I have implemented a small CNN in RenderScript and want to profile performance on other hardware. On my Nexus 7, times make sense, but not on NVIDIA Shield.
CNN (LeNet) is implemented in 9 layers in the queue, the calculation is performed sequentially. Each level is assigned individually.
Here is an example:
conv1 pool1 conv2 pool2 resh1 ip1 relu1 ip2 softmax nexus7 11.177 7.813 13.357 8.367 8.097 2.1 0.326 1.557 2.667 shield 13.219 1.024 1.567 1.081 0.988 14.588 13.323 14.318 40.347
The time distribution is approximately suitable for communication, with conv1 and conv2 (convolution levels) taking up most of the time. But on the shield, the times drop higher than is reasonable for layers 2-4, and it seems that they are about to end. The softmax layer is a relatively small job, so 40 ms is too long. My synchronization method must be faulty or something else is happening.

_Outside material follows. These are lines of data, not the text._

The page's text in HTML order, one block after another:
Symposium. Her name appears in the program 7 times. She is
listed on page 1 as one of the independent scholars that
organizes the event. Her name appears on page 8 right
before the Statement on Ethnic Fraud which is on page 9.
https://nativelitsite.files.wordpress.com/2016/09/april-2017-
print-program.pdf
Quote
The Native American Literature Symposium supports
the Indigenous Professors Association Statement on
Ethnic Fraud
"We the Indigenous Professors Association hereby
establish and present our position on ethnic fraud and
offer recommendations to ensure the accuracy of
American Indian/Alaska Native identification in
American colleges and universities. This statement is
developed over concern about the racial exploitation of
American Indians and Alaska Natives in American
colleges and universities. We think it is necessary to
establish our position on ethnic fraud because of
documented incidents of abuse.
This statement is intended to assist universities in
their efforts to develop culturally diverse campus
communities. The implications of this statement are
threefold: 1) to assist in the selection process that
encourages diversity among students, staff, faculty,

The code executing the layers looks something like this:
double[] times = new double[layers.size()]; int layerindex = 0; for (Layer a : layers) { double t = SystemClock.elapsedRealtime();
I understand that once forEach_ () returns, work must be completed. In any case, mRS.finish () should provide the final barrier. But, looking at the time, the only reasonable explanation is that jobs are still being processed in the background.

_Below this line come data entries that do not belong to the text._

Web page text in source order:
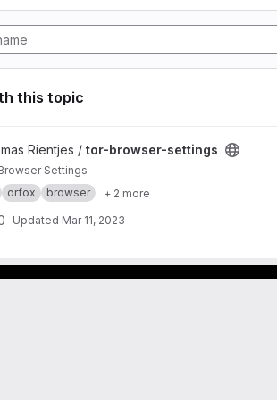
this topic
settings project
Rientjes / tor-browser-settings
Settings
orfox browser + 2 more
Updated Mar 11, 2023
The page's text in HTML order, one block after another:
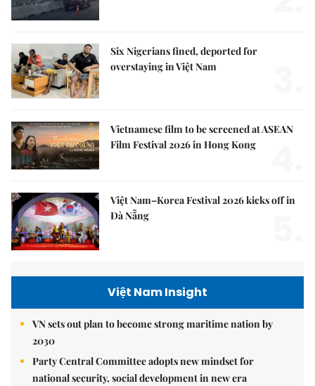
Six Nigerians fined, deported for
overstaying in Việt Nam
Vietnamese film to be screened at ASEAN
Film Festival 2026 in Hong Kong
Việt Nam–Korea Festival 2026 kicks off in
Đà Nẵng
Việt Nam Insight
VN sets out plan to become strong maritime nation by
2030
Party Central Committee adopts new mindset for
national security, social development in new era
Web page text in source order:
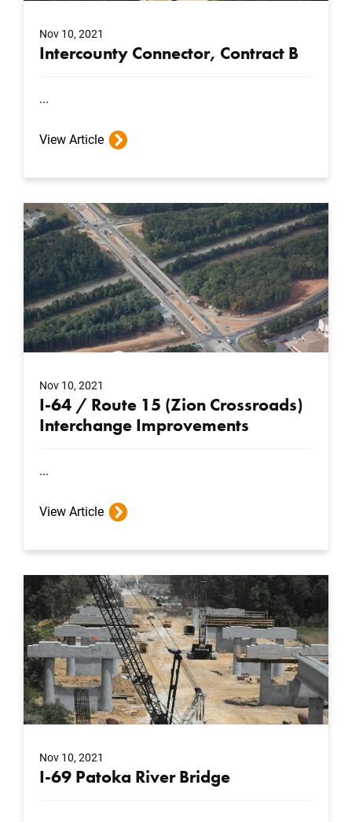
Nov 10, 2021
Intercounty Connector, Contract B
...
View Article
Nov 10, 2021
I-64 / Route 15 (Zion Crossroads)
Interchange Improvements
...
View Article
Nov 10, 2021
I-69 Patoka River Bridge

The application is very simple, I just run the test from MainActivity and type in logcat. Android Studio creates the application as a release and launches it on a USB device.

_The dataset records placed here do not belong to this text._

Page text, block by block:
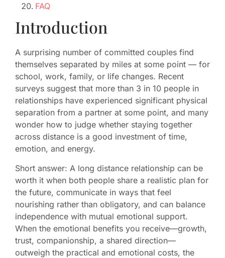
FAQ
Introduction
A surprising number of committed couples find
themselves separated by miles at some point — for
school, work, family, or life changes. Recent
surveys suggest that more than 3 in 10 people in
relationships have experienced significant physical
separation from a partner at some point, and many
wonder how to judge whether staying together
across distance is a good investment of time,
emotion, and energy.
Short answer: A long distance relationship can be
worth it when both people share a realistic plan for
the future, communicate in ways that feel
nourishing rather than obligatory, and can balance
independence with mutual emotional support.
When the emotional benefits you receive—growth,
trust, companionship, a shared direction—
outweigh the practical and emotional costs, the

(1) What is the correct way to handle RenderScript processes? (2) Is it true that when returning forEach_ (), the threads generated by the script are guaranteed? (3) In my test application, I just run directly from MainActivity. Is this a problem (other than blocking the user interface thread and application inactivity)? If it affects time or is weird, what is the right way to set up a test application like this?